COBRA coverage requires a triggering event that causes a loss of coverage. Divorce or legal separation is a triggering event for COBRA coverage. Bill’s plan provides that spousal coverage terminates upon divorce – thus the triggering event of divorce causes a loss of coverage and a COBRA obligation arises.

However, Bill voluntarily terminated his wife’s coverage before the divorce. Bill’s voluntary termination caused the loss of coverage. Thus, her loss of coverage was not technically caused by a COBRA triggering event.

Fortunately for Sue, the COBRA regulations provide that if a covered employee eliminates or reduces a spouse’s coverage in anticipation of their divorce, then upon receiving notice of the divorce, the plan must make COBRA available to the ex-spouse as of the date of divorce. Note that while COBRA coverage will be made available to Sue, she will have a gap in coverage from the date her coverage was dropped by Bill up to the date of divorce.

Administrative headaches

Was coverage really terminated in anticipation of a divorce? What was the true motivation behind the termination of coverage? The plan administrator will have to make a judgment about the employee’s motivation for terminating a spouse’s coverage and decide whether to offer COBRA coverage on that basis. 

Financial problems are a leading cause of divorce. Consider the situation where a husband and wife drop expensive spousal coverage during open enrollment because finances are tight.

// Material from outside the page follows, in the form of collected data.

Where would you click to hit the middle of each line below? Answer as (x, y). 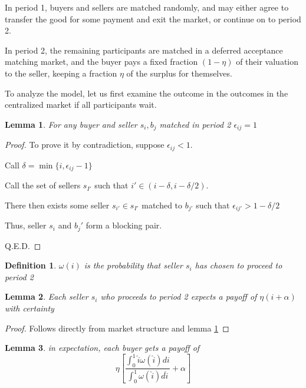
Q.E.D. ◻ (23, 245)
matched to (162, 205)
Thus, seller (26, 225)
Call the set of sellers (43, 185)
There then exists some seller (57, 205)
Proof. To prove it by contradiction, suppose (85, 145)
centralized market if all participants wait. (81, 105)
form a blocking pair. (124, 225)
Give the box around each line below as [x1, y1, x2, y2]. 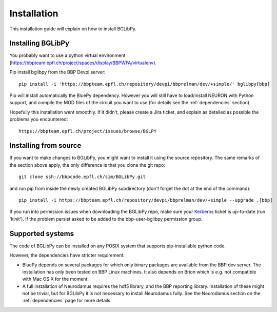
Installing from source [9, 141, 82, 150]
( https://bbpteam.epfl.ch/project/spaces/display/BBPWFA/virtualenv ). [9, 60, 156, 66]
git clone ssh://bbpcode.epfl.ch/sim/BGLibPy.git [18, 174, 146, 180]
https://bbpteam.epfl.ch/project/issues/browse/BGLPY [18, 128, 156, 134]
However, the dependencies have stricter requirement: [9, 252, 125, 259]
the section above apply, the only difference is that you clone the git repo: [9, 162, 165, 168]
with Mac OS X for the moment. [22, 276, 89, 282]
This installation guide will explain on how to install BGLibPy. [9, 26, 137, 32]
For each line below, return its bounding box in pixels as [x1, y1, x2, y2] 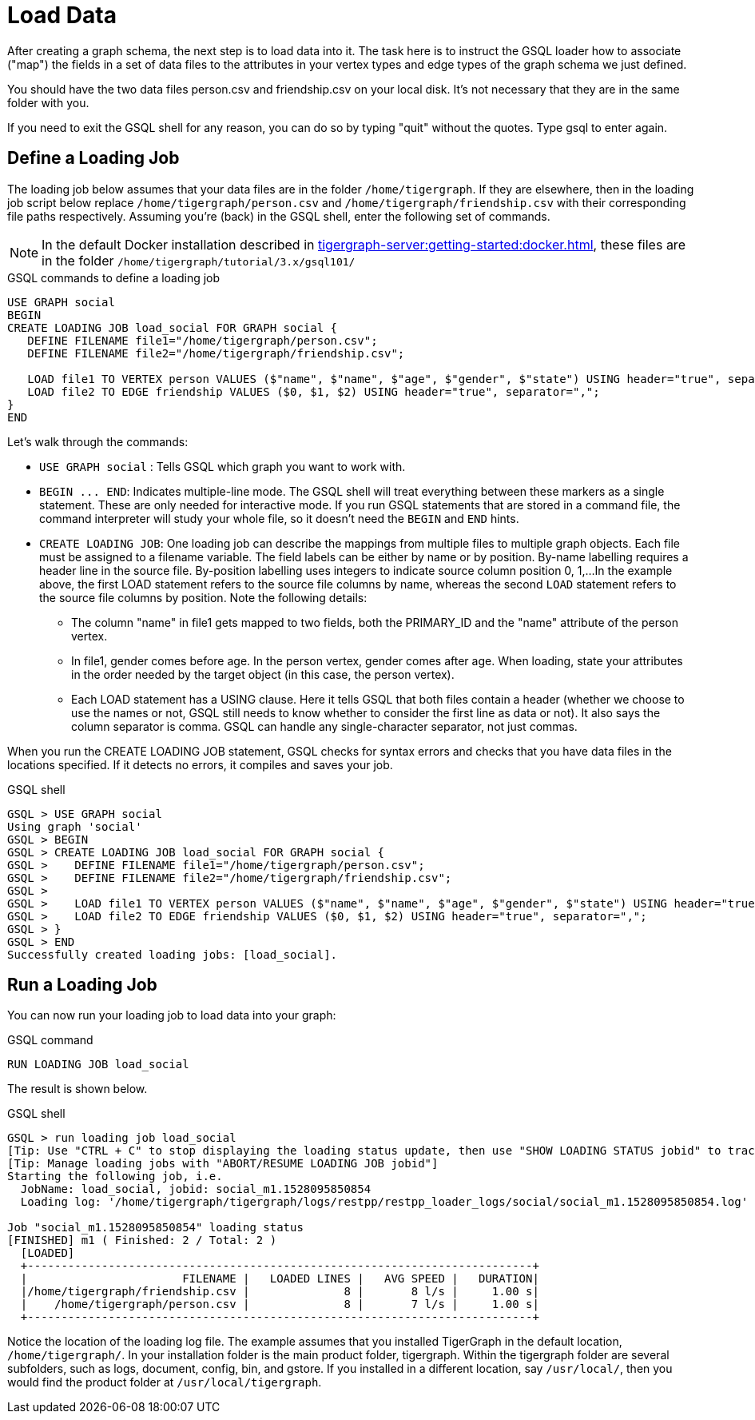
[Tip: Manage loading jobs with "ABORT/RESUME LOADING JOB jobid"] [7, 1157, 439, 1171]
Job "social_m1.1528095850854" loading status [7, 1221, 304, 1235]
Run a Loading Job [7, 975, 157, 995]
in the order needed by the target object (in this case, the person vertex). [71, 667, 455, 681]
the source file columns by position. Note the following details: [39, 590, 368, 604]
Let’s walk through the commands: [7, 434, 189, 449]
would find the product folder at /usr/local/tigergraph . [7, 1375, 322, 1390]
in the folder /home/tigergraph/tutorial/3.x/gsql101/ [42, 252, 356, 269]
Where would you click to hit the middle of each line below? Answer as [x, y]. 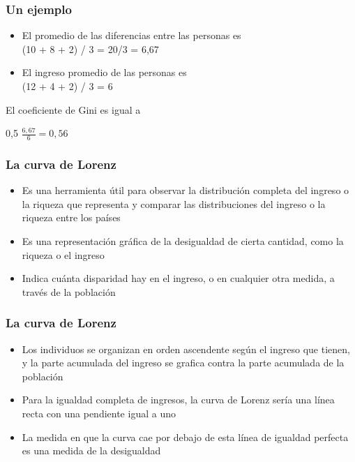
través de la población [69, 291]
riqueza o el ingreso [63, 254]
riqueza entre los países [71, 217]
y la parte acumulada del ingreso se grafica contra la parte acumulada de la [183, 363]
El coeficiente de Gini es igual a [73, 109]
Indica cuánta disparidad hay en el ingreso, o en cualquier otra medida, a [178, 278]
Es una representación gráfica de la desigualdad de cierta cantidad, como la [183, 241]
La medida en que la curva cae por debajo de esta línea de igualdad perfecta [185, 437]
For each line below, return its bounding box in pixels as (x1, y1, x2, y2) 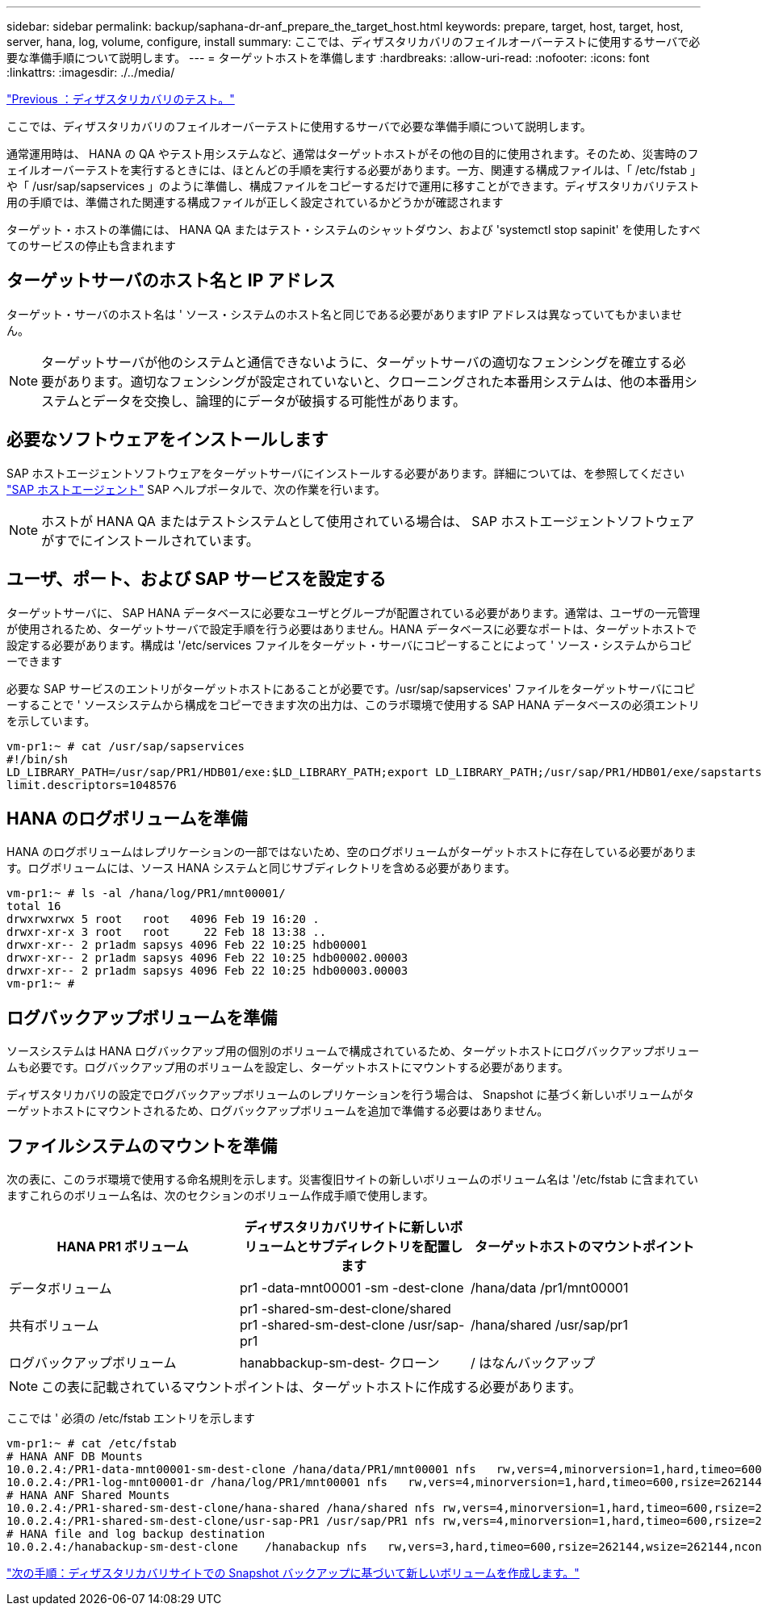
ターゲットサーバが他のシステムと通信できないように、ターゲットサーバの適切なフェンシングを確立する (41, 353, 673, 370)
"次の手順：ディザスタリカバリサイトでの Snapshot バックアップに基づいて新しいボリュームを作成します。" (6, 1566, 580, 1581)
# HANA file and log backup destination (6, 1527, 266, 1541)
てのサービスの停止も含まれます (6, 239, 176, 253)
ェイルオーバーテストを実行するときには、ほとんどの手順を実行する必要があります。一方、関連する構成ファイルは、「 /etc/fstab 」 (6, 163, 696, 177)
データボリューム (9, 1280, 112, 1297)
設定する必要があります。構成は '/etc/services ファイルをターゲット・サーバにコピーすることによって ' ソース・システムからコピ (6, 637, 692, 652)
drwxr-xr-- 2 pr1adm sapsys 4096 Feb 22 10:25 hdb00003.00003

Three months later, the couple divorce and blame it on financial stress.  Was the coverage terminated in anticipation of the divorce? 

Conclusion

COBRA obligations are not always black and white. Plan administrators should have procedures in place to handle the tricky interactions between divorce and COBRA. As always, any judgment call made by the plan administrator as to the availability of COBRA coverage should be approved in advance by the insurance carrier or stop-loss provider.